Untuk melanjutkan keturunan dimana keturunan tersebut akan melanjutkan cita-cita orang tuanya, disamping itu berfungsi sebagai wadah untuk mengatasi jangan sampai terjadinya perbuatan yang tercela dalam masyarakat, sehingga hubungan di luar nikah yang merupakan pekerjaan yang dicela oleh agama dan masyarakat adat dapat dihindari

Tujuan Sosial

Sebagai mahluk sosial manusia perlu mendapatkan pengakuan oleh masyarakat. Adat istiadat suku Lembak termasuk adat majlis dimana setiap pasangan yang sudah menikah baru dapat diakui status sosial dan ekonominya ditengah masyarakat. Perkawinan merupakan pemindahan status seseorang dalam masyarakat sehingga secara adat orang yang telah menikah sudah diikut sertakan dalam kegiatan sosial dan akan mendapatkan tempat yang terhormat daripada masih hidup sendiri.

Dampak dari pengakuan status sosial tersebut dalam masyarakat Lembak membuat bila seseorang anak terutama anak gadis pada umur melewati 18 tahun pada masa dahulu orang tuannya akan merasa malu, dimana seolah-olah anak gadisnya tidak laku (dalam istilah Bahasa Lembaknya Gayat/Gadis Tue). Sedangkan bagi anak laki-laki jika sudah lewat umur 25 tahun menikah dianggap tidak berani memikul tanggung jawab dan oleh masyarakat Lembak sering disebut bujang tue.

BENTUK-BENTUK PENRKAWINAN

Kawin Biasa

Bentuk perkawianan ini adalah perkawinan antara pria dengan wanita melalui proses yang normal, baik lengkap memenuhi persyaratan adat yang ditentukan ataupun berdasarkan kemampuan. Bentuk perkawinan yang mengikuti adat melalui proses yang normal semacam ini dilakukan terutama bagi seseoran pria yang masih perjaka dengan wanita yang masih perawan, atau setidak-tidaknya khusus bagi wanita yang masih perawan, walaupun pria tidak perjaka lagi. Dan untuk wanita atau pria yang tidak perawan atau perjaka lagi, perkawinan cukup memenuhi syarat-syarat agama Islam dan jarang diselingi dengan upacara adat.

Kawin Lari

Kawin lari sebenarnya tidak ada norma-norma yang bentuk perkawinan ini. Proses perkawinan lari tidak terdapat dalam masyarakat Lembak, tetapi dalam pelaksnaannya diakui, ada wanita dan pria yag setuju untuk melaksanakan perkawinan, tidak disetujui oleh orang tua kedua belah pihak atau salah satu pihak, terpaksa lari dari tanggung jawab orang tua. Istilah lari disini tidak bisa diartikan adat, tetapi adalah usaha mencari tempat lain untuk melaksanakan perkawinan menurut norma Agama Islam ataupun menurut adat kebiasaan yang berlaku.
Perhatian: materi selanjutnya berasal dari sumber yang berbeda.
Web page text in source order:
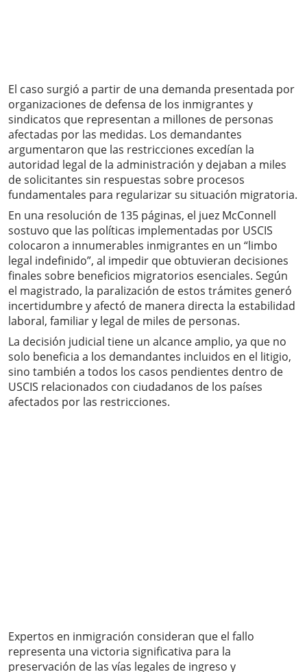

Bila salah satu keluarga/orang tua yang mengetahui peristiwa ini, biasanya mereka menormalisir perkawinan itu dengan jalan memenuhi adat atau setidak-tidaknya memenuhi norma-norma agama atau perundang-undangan yang berlaku. Hal ini jelas bahwa kawin lari bagi masyarakat Lembak tidak diadatkan dan tidak disukai oleh masyarakat.

Kawin Gantung (Nikah Ga-ngang).

Kawin gantung sebenarnya tidak ada dalam adat dan upacara perkawinan. Tetapi pelaksanaan dapat diakui terdapat istilah tersebut, akibat pengaruh dari adat yang berlaku didaerah-daerah lain untuk menamakan proses perkawinan yang disebut Nikah Ga-ngang. Nikah Ga-ngang adalah Bentuk perkawinan yang secara yuridis sudah dilaksanakan akad nikah secara Islam namun secara pisik belum bercampur atau dengan kata lain belum berumah tangga.
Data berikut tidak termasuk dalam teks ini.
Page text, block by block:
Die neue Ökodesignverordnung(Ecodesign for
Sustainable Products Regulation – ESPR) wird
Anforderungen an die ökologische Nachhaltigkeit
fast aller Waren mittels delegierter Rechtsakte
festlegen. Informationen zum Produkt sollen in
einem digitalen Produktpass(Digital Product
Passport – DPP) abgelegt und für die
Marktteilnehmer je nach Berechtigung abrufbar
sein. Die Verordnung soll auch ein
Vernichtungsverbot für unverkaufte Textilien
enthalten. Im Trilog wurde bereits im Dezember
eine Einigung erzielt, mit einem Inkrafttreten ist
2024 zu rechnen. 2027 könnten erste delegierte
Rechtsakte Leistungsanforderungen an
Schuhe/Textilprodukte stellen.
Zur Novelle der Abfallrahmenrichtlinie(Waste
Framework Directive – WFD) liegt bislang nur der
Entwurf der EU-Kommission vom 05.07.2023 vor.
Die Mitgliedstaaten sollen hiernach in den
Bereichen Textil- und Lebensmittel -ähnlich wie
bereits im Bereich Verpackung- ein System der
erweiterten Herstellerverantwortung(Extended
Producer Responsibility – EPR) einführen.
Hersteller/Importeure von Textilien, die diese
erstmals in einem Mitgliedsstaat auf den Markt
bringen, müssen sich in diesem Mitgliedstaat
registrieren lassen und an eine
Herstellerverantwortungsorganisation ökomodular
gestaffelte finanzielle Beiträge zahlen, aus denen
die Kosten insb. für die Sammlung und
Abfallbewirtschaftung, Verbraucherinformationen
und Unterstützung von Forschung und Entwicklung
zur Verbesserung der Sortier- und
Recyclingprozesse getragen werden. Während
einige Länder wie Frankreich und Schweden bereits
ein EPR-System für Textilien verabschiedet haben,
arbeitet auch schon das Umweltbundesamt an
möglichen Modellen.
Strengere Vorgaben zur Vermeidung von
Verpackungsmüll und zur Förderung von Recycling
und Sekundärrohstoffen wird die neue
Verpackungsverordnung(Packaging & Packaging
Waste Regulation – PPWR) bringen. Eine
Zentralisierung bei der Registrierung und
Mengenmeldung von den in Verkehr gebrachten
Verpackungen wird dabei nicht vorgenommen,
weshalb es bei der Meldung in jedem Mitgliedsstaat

Peristiwa semacam ini dilakukan untuk meyakinkan hubungan antara keluarga ibu secara fisik perkawinan belum dilaksanakan karena sebagai alasan seperti kuliah masih membutuhkan waktu untuk menyelesaikan studinya atau tugas-tugas penting yang tidak dapat ditinggalkan, untuk melaksanakan adat perkawianan baik dalam memenuhi norma-norma tertentu ataupun menghimpun anggota-angota yang belum rampung selain itu pihak wanita belum cukup dewasa menurut kesehatan dan agama.

Pada masa sekarang ini hal tersebut jarang terjadi dengan demikian bahwa dalam nikah Ga-ngang Kedua Belah Pihak telah resmi menjadi pasangan baru, hanya saja kewajiban masing-masing pihak pria atau wanita sebagai penanggung jawab keluarga baru ini belum dilaksanakan sepenuhnya. Persoalan nikah ga-ngang ini mutlak direstui orang tua, dengan sendirinya konskwensi lebih diberatkan kepada orang tua, bila dibelakang hari tidak ada kecocokan, persoalannya diletakkan pada hukum talak Cerai seperti hukum orang berumah tangga. Dan dalam penelitian sebelumnya untuk menjaga kelangsungan ikatan keluarga masing-masing bisanya ditentukan oleh perundingan kekeluargaan yang saling menguntungkan baik sang anak maupun orang tua masing- masing .

Kawin Berwakil

Kawin Berwakil adalah hampir sama sifatnya dengan nikah Ga-ngang yakni memberikan ketentuan syarak yang berlaku dalam hukum islam. Peristiwa semacam ini merupakan keyakinan bahwa perpaduan kekerabatan keluarga antara kedua belah pihak telah terlaksananya penyelenggaraannya pernikahan, dilaksanakan dimana pihak pria belum mempunyai kesempatan untuk hadir melaksanakan perkawinan. Sedangkan pihak wanita telah siap dan tidak dapat ditunda lagi.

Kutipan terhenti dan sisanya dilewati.